Some of the anxiety she had shown when they first met her in the churchyard had returned. He felt a momentary spasm of irritation with Deborah. The exercise was unlikely to be useful and it was a shame to worry that pathetic little woman.
Deborah, untouched by such nice refinement of feeling, was being shown into the front room. A schoolgirl was arranging her music on the piano in evident preparation for her practice but was bundled out of the room with a hasty injunction to 'Fetch a glass of water, dear' spoken in the falsely bright tone often used by parents in the presence of strangers. The child went out rather reluctantly Deborah thought and not without giving her a long and deliberate stare. She was a remarkably plain child, but the likeness to her dead cousin was unmistakable. Mrs. Proctor had not introduced her and Deborah wondered whether this was an oversight due to nervousness or a deliberate wish to keep the child in ignorance of her mother's afternoon's activities. If so, presumably some story would be concocted to explain the visit, although Mrs. Proctor had not struck her as possessing much inventive faculty.
They sat down in opposite armchairs, each with its embroidered chair-back of a crinolined and bonneted female gathering hollyhocks and its plump unsullied cushions. This was obviously the best room, used only for entertaining or for piano practice. It had the faint musty smell compounded of wax polish, new furniture and seldom-opened windows. On the piano were two photographs of young girls in ballet dresses, their graceless bodies bent into unnatural and angular poses and their faces set into determined smiles beneath the wreaths of artificial roses. One of them was the child who had just left the room. The other was Sally. It was strange how, even at that age, the same family colouring and similar bone structure should have produced in one an essential distinction and in the other a heavy plainness that held little promise for the future. Mrs. Proctor saw the direction of her glance.

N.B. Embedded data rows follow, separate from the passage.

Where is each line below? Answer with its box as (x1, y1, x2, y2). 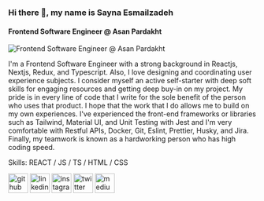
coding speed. (8, 143, 55, 152)
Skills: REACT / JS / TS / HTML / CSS (8, 158, 128, 167)
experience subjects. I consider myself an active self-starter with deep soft (8, 76, 252, 86)
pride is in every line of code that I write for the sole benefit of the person (8, 93, 247, 102)
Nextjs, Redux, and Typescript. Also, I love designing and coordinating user (8, 68, 252, 77)
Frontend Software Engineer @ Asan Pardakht (8, 27, 162, 36)
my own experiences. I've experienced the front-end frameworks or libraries (8, 109, 256, 119)
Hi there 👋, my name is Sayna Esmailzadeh (8, 7, 173, 18)
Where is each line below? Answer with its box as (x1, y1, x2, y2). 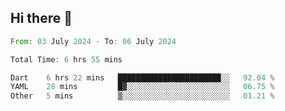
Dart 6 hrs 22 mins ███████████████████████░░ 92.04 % (10, 72, 275, 83)
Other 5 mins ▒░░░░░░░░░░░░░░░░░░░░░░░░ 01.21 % (10, 91, 275, 101)
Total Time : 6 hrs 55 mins (10, 54, 123, 65)
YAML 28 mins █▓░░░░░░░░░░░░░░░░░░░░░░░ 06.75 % (10, 82, 275, 92)
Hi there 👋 (10, 10, 73, 27)
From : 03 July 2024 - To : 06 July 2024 (10, 36, 177, 46)
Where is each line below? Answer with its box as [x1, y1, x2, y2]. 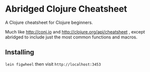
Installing [5, 48, 34, 56]
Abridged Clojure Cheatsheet [5, 3, 127, 15]
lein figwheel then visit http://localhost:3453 [5, 61, 101, 67]
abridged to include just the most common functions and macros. [5, 34, 138, 40]
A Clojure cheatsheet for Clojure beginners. [5, 19, 93, 25]
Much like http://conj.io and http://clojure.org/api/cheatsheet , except [5, 29, 145, 35]
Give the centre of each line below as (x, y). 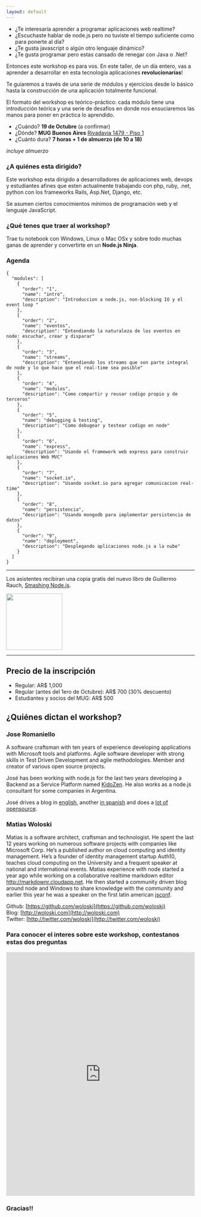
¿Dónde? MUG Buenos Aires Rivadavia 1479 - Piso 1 (79, 133)
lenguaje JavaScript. (31, 210)
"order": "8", (40, 504)
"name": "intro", (44, 294)
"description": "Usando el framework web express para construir (105, 452)
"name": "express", (46, 446)
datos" (14, 520)
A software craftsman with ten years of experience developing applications (99, 747)
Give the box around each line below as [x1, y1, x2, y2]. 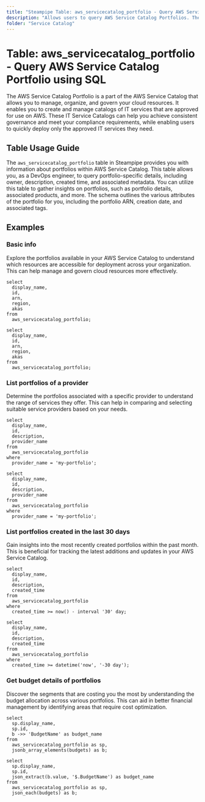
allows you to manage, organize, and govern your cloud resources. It [6, 99, 179, 107]
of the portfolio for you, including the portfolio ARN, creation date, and [6, 198, 182, 205]
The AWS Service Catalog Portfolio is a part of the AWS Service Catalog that [6, 93, 198, 100]
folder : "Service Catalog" [6, 20, 75, 26]
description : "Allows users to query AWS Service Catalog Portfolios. [6, 15, 190, 21]
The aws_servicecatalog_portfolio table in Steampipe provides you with [6, 159, 189, 167]
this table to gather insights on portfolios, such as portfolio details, [6, 185, 173, 192]
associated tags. [6, 204, 48, 212]
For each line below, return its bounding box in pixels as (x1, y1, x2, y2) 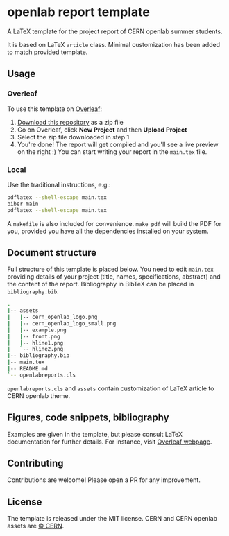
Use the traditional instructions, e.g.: (7, 180, 111, 189)
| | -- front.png (7, 333, 60, 340)
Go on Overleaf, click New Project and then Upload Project (17, 126, 187, 134)
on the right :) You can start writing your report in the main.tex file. (17, 147, 207, 156)
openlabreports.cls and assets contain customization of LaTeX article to (7, 384, 214, 392)
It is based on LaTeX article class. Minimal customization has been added (7, 40, 221, 49)
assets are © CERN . (7, 521, 65, 530)
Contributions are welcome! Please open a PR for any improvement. (7, 476, 201, 484)
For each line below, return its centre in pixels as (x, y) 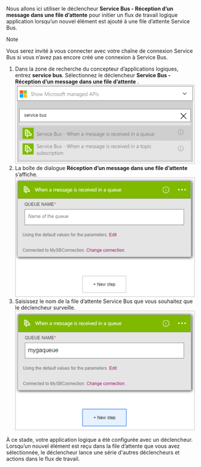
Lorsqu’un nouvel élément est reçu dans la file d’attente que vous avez (93, 446)
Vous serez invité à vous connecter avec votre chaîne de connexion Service (100, 51)
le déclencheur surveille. (45, 307)
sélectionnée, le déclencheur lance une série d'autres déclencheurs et (93, 453)
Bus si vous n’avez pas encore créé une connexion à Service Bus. (87, 57)
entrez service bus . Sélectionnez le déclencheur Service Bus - (93, 75)
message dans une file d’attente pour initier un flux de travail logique (92, 15)
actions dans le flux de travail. (43, 459)
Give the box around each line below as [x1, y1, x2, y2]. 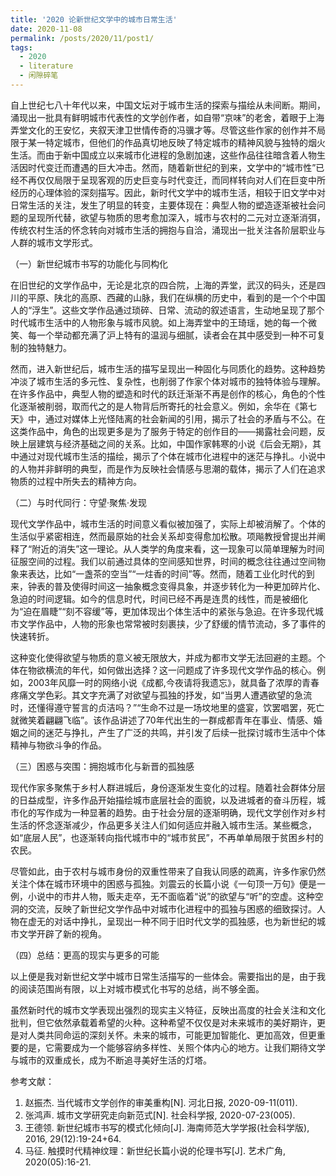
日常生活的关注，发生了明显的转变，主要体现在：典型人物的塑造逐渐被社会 [10, 199, 317, 211]
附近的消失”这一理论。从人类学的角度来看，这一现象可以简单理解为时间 [31, 542, 325, 555]
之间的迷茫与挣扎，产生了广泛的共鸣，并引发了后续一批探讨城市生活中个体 [18, 726, 326, 738]
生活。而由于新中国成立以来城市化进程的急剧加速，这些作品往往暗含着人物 [10, 149, 317, 161]
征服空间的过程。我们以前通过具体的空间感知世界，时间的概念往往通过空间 [10, 555, 317, 567]
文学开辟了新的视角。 [18, 927, 107, 940]
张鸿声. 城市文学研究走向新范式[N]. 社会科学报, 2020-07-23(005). [24, 1109, 296, 1121]
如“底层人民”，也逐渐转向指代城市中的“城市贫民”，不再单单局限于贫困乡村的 [10, 831, 324, 843]
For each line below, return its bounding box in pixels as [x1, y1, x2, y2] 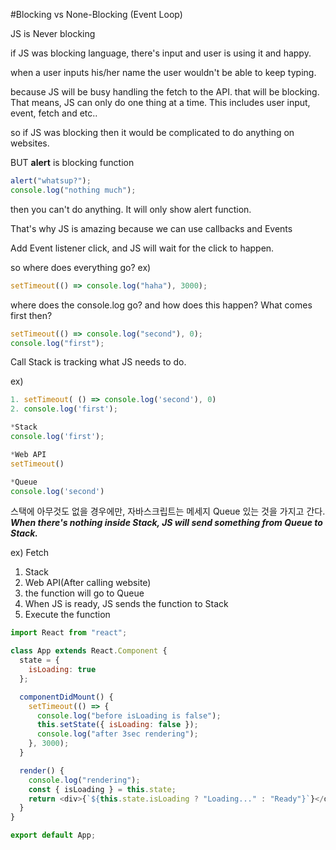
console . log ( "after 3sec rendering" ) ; [36, 729, 199, 739]
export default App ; [10, 830, 97, 841]
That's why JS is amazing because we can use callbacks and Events [10, 222, 293, 234]
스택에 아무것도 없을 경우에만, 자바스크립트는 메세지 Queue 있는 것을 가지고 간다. [10, 505, 326, 518]
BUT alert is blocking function [10, 157, 135, 168]
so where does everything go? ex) [10, 261, 152, 273]
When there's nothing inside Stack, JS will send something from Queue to [10, 517, 323, 529]
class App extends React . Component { [10, 646, 168, 656]
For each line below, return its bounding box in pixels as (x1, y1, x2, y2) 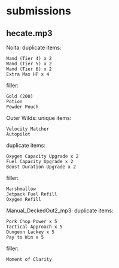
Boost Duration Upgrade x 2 (6, 164, 77, 170)
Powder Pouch (6, 104, 39, 110)
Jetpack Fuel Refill (6, 191, 58, 197)
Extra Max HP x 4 (6, 71, 50, 77)
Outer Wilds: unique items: (6, 115, 72, 121)
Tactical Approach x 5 (6, 224, 63, 230)
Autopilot (6, 131, 31, 137)
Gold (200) (6, 94, 33, 100)
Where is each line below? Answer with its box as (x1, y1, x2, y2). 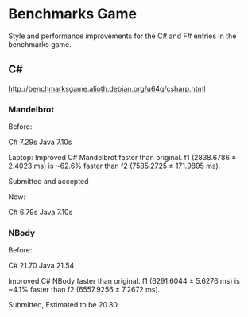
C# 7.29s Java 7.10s (8, 137, 72, 147)
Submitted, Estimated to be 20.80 (8, 300, 118, 310)
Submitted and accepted (8, 177, 89, 186)
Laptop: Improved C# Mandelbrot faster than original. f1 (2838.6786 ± (8, 153, 237, 162)
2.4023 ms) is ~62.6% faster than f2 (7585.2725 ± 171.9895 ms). (8, 161, 221, 171)
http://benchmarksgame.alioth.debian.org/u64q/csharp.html (8, 84, 206, 93)
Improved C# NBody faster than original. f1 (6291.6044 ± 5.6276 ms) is (8, 276, 240, 286)
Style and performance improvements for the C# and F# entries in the (8, 31, 237, 41)
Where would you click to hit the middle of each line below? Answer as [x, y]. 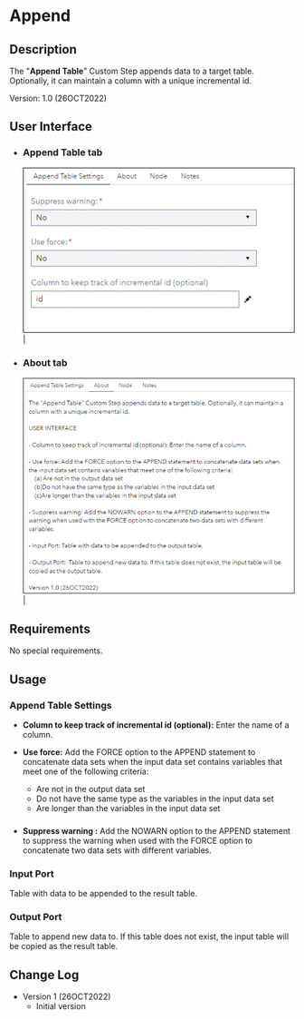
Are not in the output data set [90, 789]
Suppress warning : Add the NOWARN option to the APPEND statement [157, 830]
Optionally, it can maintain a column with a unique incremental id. [130, 81]
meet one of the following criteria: [85, 771]
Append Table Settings [61, 705]
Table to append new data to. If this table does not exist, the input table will [149, 936]
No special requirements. [56, 651]
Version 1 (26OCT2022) [66, 997]
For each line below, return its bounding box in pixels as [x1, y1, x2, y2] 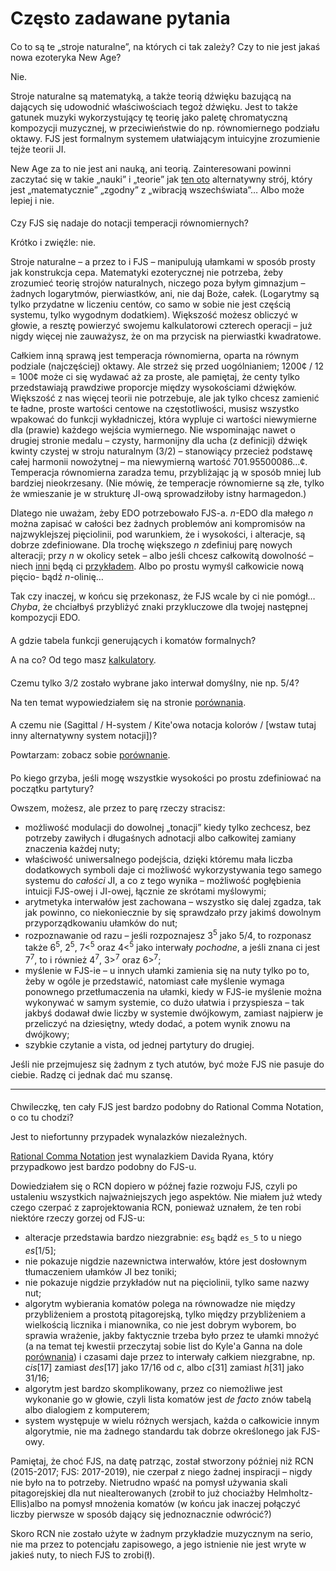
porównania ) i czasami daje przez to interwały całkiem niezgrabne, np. [24, 1351, 316, 1363]
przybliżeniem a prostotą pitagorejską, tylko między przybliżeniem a [24, 1308, 307, 1321]
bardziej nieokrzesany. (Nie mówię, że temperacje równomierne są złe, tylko [10, 477, 325, 489]
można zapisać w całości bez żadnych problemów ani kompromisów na [10, 518, 306, 530]
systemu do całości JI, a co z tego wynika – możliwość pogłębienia [24, 874, 302, 886]
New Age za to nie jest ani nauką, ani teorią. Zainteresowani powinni [10, 162, 292, 174]
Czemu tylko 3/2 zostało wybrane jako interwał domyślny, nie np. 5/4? [10, 677, 300, 689]
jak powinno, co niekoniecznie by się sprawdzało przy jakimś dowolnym [24, 906, 322, 918]
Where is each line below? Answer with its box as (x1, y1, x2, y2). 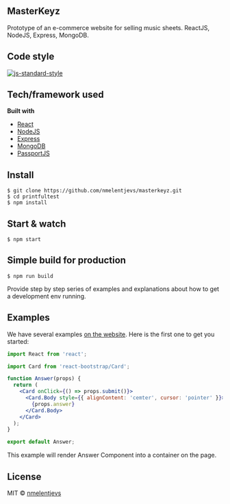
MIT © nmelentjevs (7, 489, 62, 497)
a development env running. (7, 292, 86, 300)
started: (7, 337, 29, 345)
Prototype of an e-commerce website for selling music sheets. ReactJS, (7, 23, 210, 32)
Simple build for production (7, 255, 127, 266)
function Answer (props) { (7, 375, 81, 382)
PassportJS (16, 149, 50, 157)
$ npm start (7, 236, 41, 243)
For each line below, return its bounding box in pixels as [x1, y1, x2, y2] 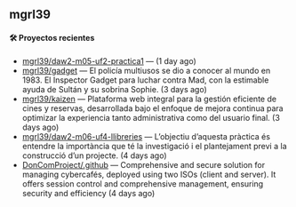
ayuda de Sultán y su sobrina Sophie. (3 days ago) [21, 84, 207, 94]
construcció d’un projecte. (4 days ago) [21, 150, 167, 161]
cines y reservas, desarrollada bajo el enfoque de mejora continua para [21, 102, 284, 114]
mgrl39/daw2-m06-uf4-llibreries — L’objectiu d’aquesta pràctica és [21, 131, 271, 141]
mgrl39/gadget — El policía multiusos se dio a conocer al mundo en [21, 65, 271, 76]
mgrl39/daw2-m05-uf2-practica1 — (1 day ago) [21, 55, 197, 66]
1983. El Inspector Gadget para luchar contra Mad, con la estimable [21, 75, 269, 85]
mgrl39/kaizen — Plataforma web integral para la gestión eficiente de [21, 93, 277, 104]
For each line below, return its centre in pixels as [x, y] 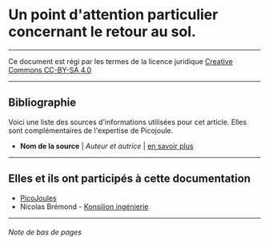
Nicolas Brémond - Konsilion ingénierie [84, 207]
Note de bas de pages [45, 232]
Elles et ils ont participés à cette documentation [129, 179]
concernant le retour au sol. [102, 32]
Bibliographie [42, 103]
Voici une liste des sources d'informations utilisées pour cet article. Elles [128, 122]
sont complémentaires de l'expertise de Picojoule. [91, 131]
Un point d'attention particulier [113, 15]
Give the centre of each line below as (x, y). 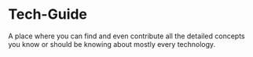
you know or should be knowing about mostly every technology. (112, 44)
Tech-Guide (48, 14)
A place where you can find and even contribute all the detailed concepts (126, 36)
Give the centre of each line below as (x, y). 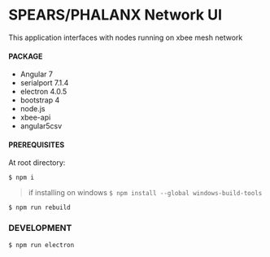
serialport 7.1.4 (44, 83)
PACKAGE (26, 56)
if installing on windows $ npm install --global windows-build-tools (145, 193)
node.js (33, 109)
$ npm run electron (41, 245)
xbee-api (35, 118)
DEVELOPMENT (40, 228)
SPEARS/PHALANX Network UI (115, 15)
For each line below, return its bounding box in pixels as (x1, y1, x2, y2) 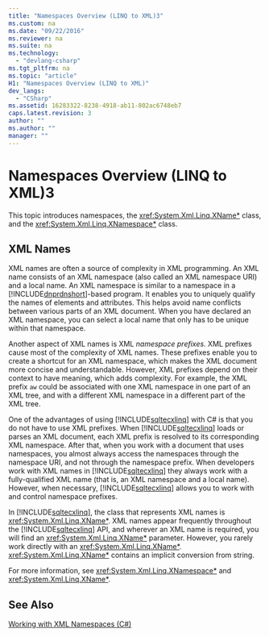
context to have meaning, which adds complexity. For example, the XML (8, 373, 248, 383)
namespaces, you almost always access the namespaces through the (8, 449, 239, 459)
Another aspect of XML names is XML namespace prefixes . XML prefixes (8, 339, 252, 349)
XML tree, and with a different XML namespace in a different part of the (8, 390, 246, 400)
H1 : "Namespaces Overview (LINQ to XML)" (8, 79, 150, 87)
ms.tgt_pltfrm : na (8, 65, 70, 73)
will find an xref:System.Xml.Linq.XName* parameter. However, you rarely (8, 533, 254, 543)
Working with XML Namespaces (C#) (8, 619, 132, 629)
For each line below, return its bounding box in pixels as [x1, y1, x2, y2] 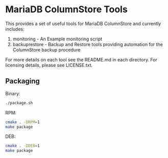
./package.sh [5, 100, 33, 105]
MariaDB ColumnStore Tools [5, 4, 128, 15]
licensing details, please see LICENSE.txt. [5, 62, 93, 68]
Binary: [5, 91, 20, 97]
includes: [5, 26, 25, 32]
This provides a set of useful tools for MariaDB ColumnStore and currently [5, 20, 161, 27]
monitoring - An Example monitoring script [12, 36, 103, 42]
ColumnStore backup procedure [12, 47, 81, 53]
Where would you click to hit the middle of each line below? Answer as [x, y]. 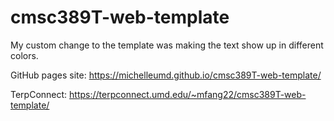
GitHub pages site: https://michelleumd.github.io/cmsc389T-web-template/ [166, 75]
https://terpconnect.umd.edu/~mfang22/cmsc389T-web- [188, 94]
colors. [24, 55]
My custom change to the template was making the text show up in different [167, 45]
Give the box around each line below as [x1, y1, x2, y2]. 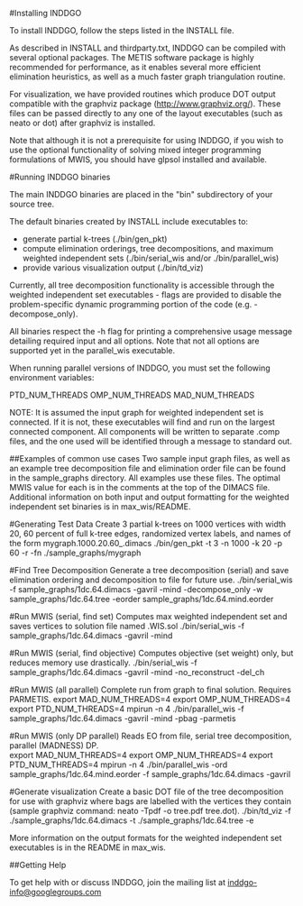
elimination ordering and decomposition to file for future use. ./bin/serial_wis [9, 574, 293, 585]
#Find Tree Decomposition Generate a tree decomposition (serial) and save [9, 565, 289, 575]
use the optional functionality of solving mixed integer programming [9, 144, 262, 155]
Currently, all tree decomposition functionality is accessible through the [9, 279, 275, 290]
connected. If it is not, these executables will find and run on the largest [9, 416, 275, 427]
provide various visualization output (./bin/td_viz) [22, 262, 205, 273]
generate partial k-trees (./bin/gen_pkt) [22, 233, 168, 244]
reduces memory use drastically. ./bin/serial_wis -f [9, 657, 197, 668]
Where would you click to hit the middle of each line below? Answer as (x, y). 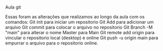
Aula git (13, 7)
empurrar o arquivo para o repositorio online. (52, 43)
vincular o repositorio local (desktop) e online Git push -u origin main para (82, 38)
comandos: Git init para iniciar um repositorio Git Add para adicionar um (79, 22)
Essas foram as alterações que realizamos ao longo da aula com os (75, 17)
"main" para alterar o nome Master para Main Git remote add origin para (80, 32)
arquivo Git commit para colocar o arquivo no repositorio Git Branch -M (79, 27)
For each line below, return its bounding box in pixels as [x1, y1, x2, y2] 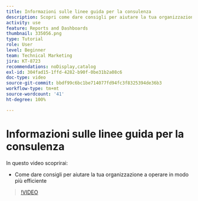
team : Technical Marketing [6, 53, 72, 59]
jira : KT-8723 [6, 58, 41, 64]
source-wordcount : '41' [6, 91, 65, 97]
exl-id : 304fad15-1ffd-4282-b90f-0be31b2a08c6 [6, 69, 123, 75]
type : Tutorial [6, 36, 44, 42]
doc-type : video [6, 74, 46, 80]
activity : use [6, 20, 41, 25]
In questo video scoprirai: [6, 159, 68, 166]
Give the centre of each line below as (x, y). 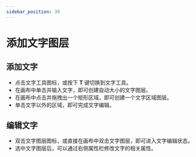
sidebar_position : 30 (33, 12)
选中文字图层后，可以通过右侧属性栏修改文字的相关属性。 (85, 148)
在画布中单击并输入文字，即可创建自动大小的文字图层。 (83, 90)
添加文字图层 (38, 43)
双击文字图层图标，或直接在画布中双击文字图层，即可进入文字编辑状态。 (104, 141)
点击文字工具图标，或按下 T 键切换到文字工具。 (73, 82)
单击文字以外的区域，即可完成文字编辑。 (65, 104)
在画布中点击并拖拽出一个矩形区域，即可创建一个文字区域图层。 (93, 97)
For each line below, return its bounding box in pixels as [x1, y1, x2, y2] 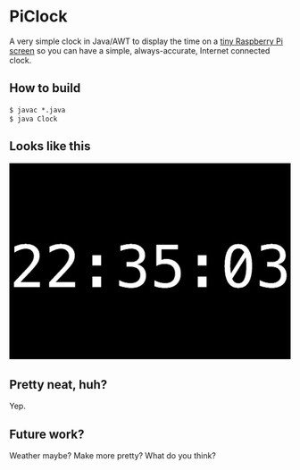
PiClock [9, 6, 68, 27]
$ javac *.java [9, 105, 66, 114]
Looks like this [9, 138, 91, 154]
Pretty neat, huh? [9, 377, 108, 392]
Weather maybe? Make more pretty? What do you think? [9, 450, 217, 461]
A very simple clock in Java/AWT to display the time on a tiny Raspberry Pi [9, 36, 284, 46]
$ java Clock [9, 114, 58, 123]
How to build [9, 80, 81, 96]
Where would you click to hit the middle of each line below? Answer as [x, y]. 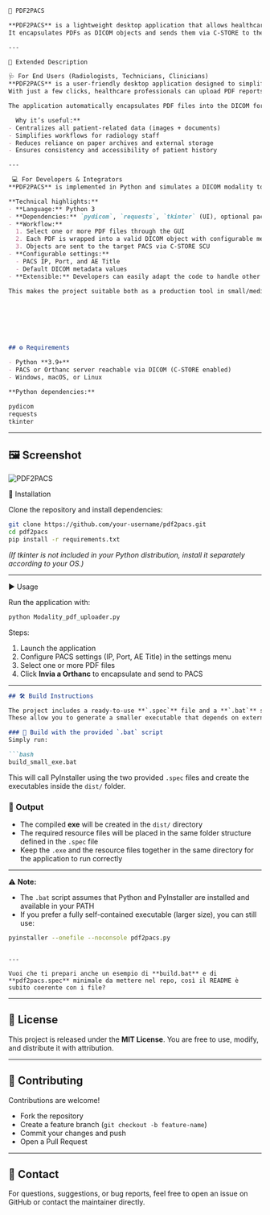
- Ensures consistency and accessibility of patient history [113, 151]
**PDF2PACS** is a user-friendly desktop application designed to [122, 84]
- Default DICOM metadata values [72, 269]
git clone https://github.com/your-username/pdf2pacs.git [107, 525]
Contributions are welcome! [54, 1100]
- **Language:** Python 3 [51, 209]
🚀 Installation [30, 494]
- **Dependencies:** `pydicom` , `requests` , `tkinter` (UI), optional [129, 217]

"Yes," she said, "we did everything for her. Everything. There was never any difference made. She had piano lessons, too, the same as Beryl although she never had Beryl's gift. But we always treated them alike. It's a dreadful thing that it's all ended like this. That other photo is the group we had took after Beryl* s christening. That's me and Mr. Proctor with the baby and Sally. She was a pretty little thing then, but it didn't last."
Deborah moved over to the photograph.
The group had been stiffly posed in heavy carved chairs and against a contrived background of draped curtains which made the photograph look older than it was. Mrs. Proctor, younger and more buxom, held her child awkwardly and looked ill at ease in her new clothes.
Sally looked sulky. The husband was posed behind them, his gloved hands leaning proprietorially on the backs of the chairs. There was something unnatural in his stance, but his face gave nothing away.
Deborah looked at him carefully.
Somewhere she was certain that she had seen that face before, but the recognition was tenuous and unsatisfactory. It was, after all, an unremarkable face and the photograph was more than ten years old.
She turned away from the photograph with a sense of disappointment. It had told her very little and she hardly knew what else she had expected to gain from it.
Beryl Proctor came back with the glass of water, one of the best glasses carried on a small papiermache tray. No introductions were made and Deborah was conscious as she drank that both of them wished her away. Suddenly she wished nothing more herself than to be out of the house and free of them. Her coming in had been an incomprehensible impulse. It had been prompted partly by boredom, partly by hope and very largely by curiosity. Sally dead had become more interesting than Sally alive and she had wanted to see from what sort of home Sally had been rejected.
That curiosity now seemed presumption and her entry into the house an intrusion which she did not want to prolong.
She said her "good-byes" and rejoined Felix. He took the wheel and they did not speak until the town was behind them and the car was shaking free of the suburban tentacles and climbing into the country.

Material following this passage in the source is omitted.